All these AI developments have been very impressive so far. Let’s discuss what’s missing to be fully capable of tapping into the potential of AI in our society.

  • First of all, the AI market is fragmented. Even in the scope of one company (even though we’re talking of a pretty big one), after a new technology has been detected, you can find over 20 places where it has been developed and applied. This is simply a human nature, and is much closer to behavioural science than computer science. However, all these numerous deployments will still facilitate the overall progress, and eventually we will converge on one (or a couple of) winning solutions, just like the hyperscalers of the world today.
  • Secondly, this technology is not being developed according to standards (which we, telecom people, normally love so much because in telecoms standards mean scale). In AI, however, the pace of development is much higher than in telecom industry, and forcing any AI developer to comply to standards will simply hinder innovation. 
  • Another gap – and after this you’re free to call me Captain Obvious – is Observability. We’ve been living with this gap way too long and, to be honest, it caused me some gray hair. Here we’re facing a digital divide, but not talking about consumers but rather industries. See, a “youngster company” on the market would be a digital native, and would hopefully architect all its processes and products accordingly from scratch. This means that it would probably be able to read out any data from the products and services in the field where matters to be able to improve. When you instead look at a 100+ years old company, then the processes, mindset and the culture will need to be redesigned according to the digital native principles, putting AI in the middle and not “on top”. 5G was the system partially observable to take advantage of AI techniques. 6G-baby is being created as an AI-native baby.
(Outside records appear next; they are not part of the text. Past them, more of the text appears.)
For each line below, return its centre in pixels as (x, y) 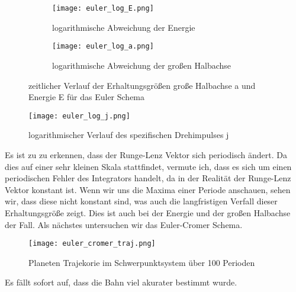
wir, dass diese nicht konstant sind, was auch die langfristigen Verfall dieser (141, 201)
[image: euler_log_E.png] (103, 8)
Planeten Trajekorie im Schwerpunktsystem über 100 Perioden (142, 262)
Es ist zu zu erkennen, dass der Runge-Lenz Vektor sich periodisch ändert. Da (146, 154)
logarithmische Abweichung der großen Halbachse (142, 65)
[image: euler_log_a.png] (103, 46)
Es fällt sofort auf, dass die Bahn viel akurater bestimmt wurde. (121, 282)
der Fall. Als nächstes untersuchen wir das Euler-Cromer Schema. (124, 224)
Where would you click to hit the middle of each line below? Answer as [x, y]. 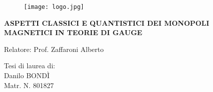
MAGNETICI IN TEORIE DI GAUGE [73, 32]
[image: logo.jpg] [54, 7]
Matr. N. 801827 [29, 85]
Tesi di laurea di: [30, 66]
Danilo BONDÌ [27, 75]
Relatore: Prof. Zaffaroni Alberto [54, 49]
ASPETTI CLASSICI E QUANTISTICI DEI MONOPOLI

  • Further, AI trustworthiness needs to be taken seriously, and algorithms ensuring adherence to non-bias, non-discrimination and explainability principles need to be in place. 
  • Lastly, let’s not shy away from the fact that AI is a software, and without a proper actuation its precise outputs are useless. Precise actuation is just as important for the whole system as precise observability.

    Take-aways:
  1. AI is not an icing on top of the cake. It has to be embedded in a product or a service to offer the full advantage of its capabilities to either take proactive measures or be able to react and compensate the network’s imperfections in rea-time.
  1. AI in telecoms needs to be able to observe what matters. We have tons of data, and most of it is not interesting. It’s when something is about to happen, we need to be able to observe it with high frequency.
  1. We need to give AI time to prove itself. In industries that have existed for over 100 years, there are some fine-tuned algorithms that are difficult to challenge. Even though the challenge is important and necessary. Still, replacing a conventional rule-based system with an AI-bases algorithm may lead to performance degradation at first. It’s like bringing a talented trainee to a workplace full of experts that have been there for a while. There is a slim change for that trainee to make an impact unless we give her time to prove herself, since AI algorithms are adaptive by nature. 
  1. AI-to-AI communication is important. Every industrial domain has its own enterprise data, and its own AI crunching this data. When we connect or stack different domains, such as, for example, intelligent transport systems domain relying on connectivity domain relying on compute infrastructure domain, we will face different AI algorithms operating within these three domains. Each of them will have its own strategy, so we better ensure collaboration between them. 
  1. Trustworthiness of AI. Trustworthiness of AI is something that needs to be there from the start so that we ensure that the algoritms, even following their best intentions, won’t lead us into unwanted situations.